Dorothy Sayers recommends a different approach:

The ideal way of reading The Divine Comedy would be to start at the first line and go straight through to the end, surrendering to the vigor of the story-telling and the swift movement of the verse, and not bothering about any historical allusions or theological explanations which do not occur in the text itself.[2]

Seriously? That’s the first sentence of her introduction. Might as well say, “The ideal way of reading the Comedy is in Italian, whether you speak it or not.” The critical apparatus is absolutely necessary if you want not only to enjoy the Comedy, but also understand it. Take the time to read it, THEN go back and reread the canto without props.

The critical apparatus is not only helpful, it is beautiful.
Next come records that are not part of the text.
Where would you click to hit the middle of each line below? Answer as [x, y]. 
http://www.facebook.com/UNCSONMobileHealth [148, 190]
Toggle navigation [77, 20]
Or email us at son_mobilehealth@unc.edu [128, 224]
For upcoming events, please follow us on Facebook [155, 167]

Here is an example where Singleton references Dante’s Convivio. The lines he’s commenting on are about God’s creation of the human soul and what directs its loves.

First, the lines in Purgatory:

Directly from His hand who cherished her
before she came to be, the simple soul
comes forth just like a little baby girl

Who cries and laughs and doesn’t know a thing
save that, moved by her Maker, by her joy,
she willingly turns to all that makes her sing.
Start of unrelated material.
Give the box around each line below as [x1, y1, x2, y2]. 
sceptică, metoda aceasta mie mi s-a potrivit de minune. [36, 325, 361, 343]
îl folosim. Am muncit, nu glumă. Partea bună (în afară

Innocently she tastes the savor of
some lesser good, then chases it, deceived,
unless some rein or guide direct the love.[3]
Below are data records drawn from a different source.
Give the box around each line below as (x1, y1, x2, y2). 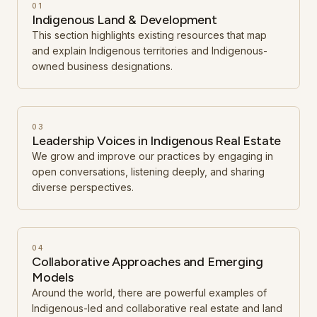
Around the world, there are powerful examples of (32, 287, 267, 299)
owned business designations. (32, 60, 173, 72)
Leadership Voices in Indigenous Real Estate (32, 133, 282, 149)
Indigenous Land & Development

Now here is Dante in the critical apparatus:

The supreme longing of everything, and that first given to it by nature, is to return to its first principle. And inasmuch as God is the first principle of our souls, and hath made them like to Himself, even as it is written, “Let us make man in Our image and after Our likeness,” the soul itself most chiefly longs to return to Him. And like a pilgrim who is traveling on a road where he hath never been before, who believes that every house which he sees from afar is the hostel, and finding that it is not directs his belief to another, and so from house to house until he comes to the hostel, even so our soul, so soon as it enters upon the new and never-yet-made journey of life, directs its eyes to the goal of its supreme good, and therefore whatever it sees that appears to have some good in it, it thinks to be it. And because its knowledge is at first imperfect, through having no experience or instruction, little goods appear great to it; and therefore it begins first from them in its longing. And so we see little children intensely longing for an apple, and then going on further, longing for a little bird, and then further on longing for fine clothes, and then a horse, and then a mistress, and then wealth, but not much, then much and then enormous. And this comes to pass because in none of these things does he find that for which he is ever searching, but believes he will find it further on. Wherefore we may perceive that one desirable thing stands in front of the other before the eyes of our soul, something after the fashion of a pyramid, wherein the smallest part first covers all the rest, and is as it were the apex of the supreme object of longing, which is God, as it were the base of all the rest. Wherefore, the further we proceed from the apex towards the base, the greater do objects of our longing appear; and this is why in the process of acquisition the longings of men become more capacious one after the other. But in truth we may lose this way in error, just as we may lose the paths of earth.[4]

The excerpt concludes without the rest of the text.